By his own admission, Dropbox co-founder and CEO Drew Houston has spent the past eight weeks or so of peak COVID-19 quarantine life more fully embracing the art of running and catching up on Netflix.
Well that and overseeing a nearly $10 billion market cap company that similar to other work-from-home tech outfits such as Slack and Zoom is experiencing a transformational moment in their relatively short histories. The importance of the time is not lost on Houston — who co-founded Dropbox in 2007 with Arash Ferdowsi —as he is pushing his team to develop new tools for users that cater even more to a future of working from home.
It’s a world where we will need greater insight into what co-workers are thinking, feeling and doing since we won’t be in the office (at all or not that much). This is the void the likes of Dropbox, Zoom, Slack and others will look to fill in an effort to get us all working collaboratively and efficiently.
“And so what we’re thinking about is in our products, given that you lose that human connection, how do you recreate the experience of being together in the app? How do you make it so that you can see what’s been going on on your team in a much more organized and focused way? Because a lot of the messaging tools are great. But if you leave your computer for a day and come back, you have to page through all these chats, transcripts and emails and try to piece together what’s going on. So what if that were easier? So that’s a lot of what we’re focused on. From a product standpoint, how do we pull all this together and organize your work and help you focus,” Houston explains to Yahoo Finance in an interview.
Dropbox has already seen an uptick in business as a byproduct of the shift to working from home during the health crisis.
Trial subscriptions to Dropbox’s business and individual services have increased 40% and 25%, respectively, since mid-March.
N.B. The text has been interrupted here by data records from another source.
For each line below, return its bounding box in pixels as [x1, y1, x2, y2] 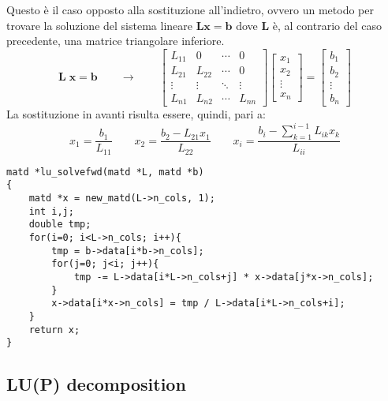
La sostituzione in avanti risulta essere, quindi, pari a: [6, 106, 266, 122]
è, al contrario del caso [272, 17, 382, 33]
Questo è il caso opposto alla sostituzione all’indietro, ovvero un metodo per [6, 2, 375, 17]
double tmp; [28, 219, 91, 230]
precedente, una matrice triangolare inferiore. [6, 32, 225, 49]
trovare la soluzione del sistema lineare [6, 17, 192, 33]
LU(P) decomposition [6, 372, 186, 396]
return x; [28, 324, 80, 335]
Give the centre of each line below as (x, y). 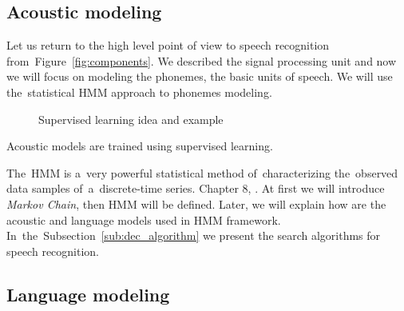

Active users for the company’s new desktop app have surged 60%. Heading into April, Dropbox saw a 20-fold spike in the use of its integration with video calling platform Zoom.
Paying users in the first quarter rose 2.1% sequentially to 14.6 million, ahead of Wall Street forecasts for 14.57 million. Average revenue per user increased to $126.30 from $121.04 a year ago. Non-GAAP operating margins improved to 16.1% from 10.1% last year.
‘Healthy balance of growth and profitability’
The solid start to the year brings Dropbox incrementally closer to the aggressive profit margin forecasts it put out in February. The company said at the time it expects operating margins to reach 28% to 30% by 2024, up from a prior forecast of 20% to 22%.
Worth noting is that those targets came prior to the COVID-19 pandemic that has businesses globally rethinking how they operate and signing up to different services from a Dropbox. Houston won’t say whether the targets— which surprised many on the Street at the time — are now conservative in the wake of COVID-19.
“Well, we’ve always been focused on delivering a healthy balance of growth and profitability. And when we felt that we had an opportunity to update our long-term model to reflect the inherent efficiency in the business. And then with given COVID we’re heading into a pretty unpredictable background environment. So you know, we’ll be watching everything closely,” Houston says.
Only time will tell. But Wall Street stays invested in the Dropbox story — 71% of the sell-side analysts who cover the company rate the stock a Buy, according to Bloomberg data. The average 12-month price target by the analyst community is $26, suggesting at least 24% upside from current levels.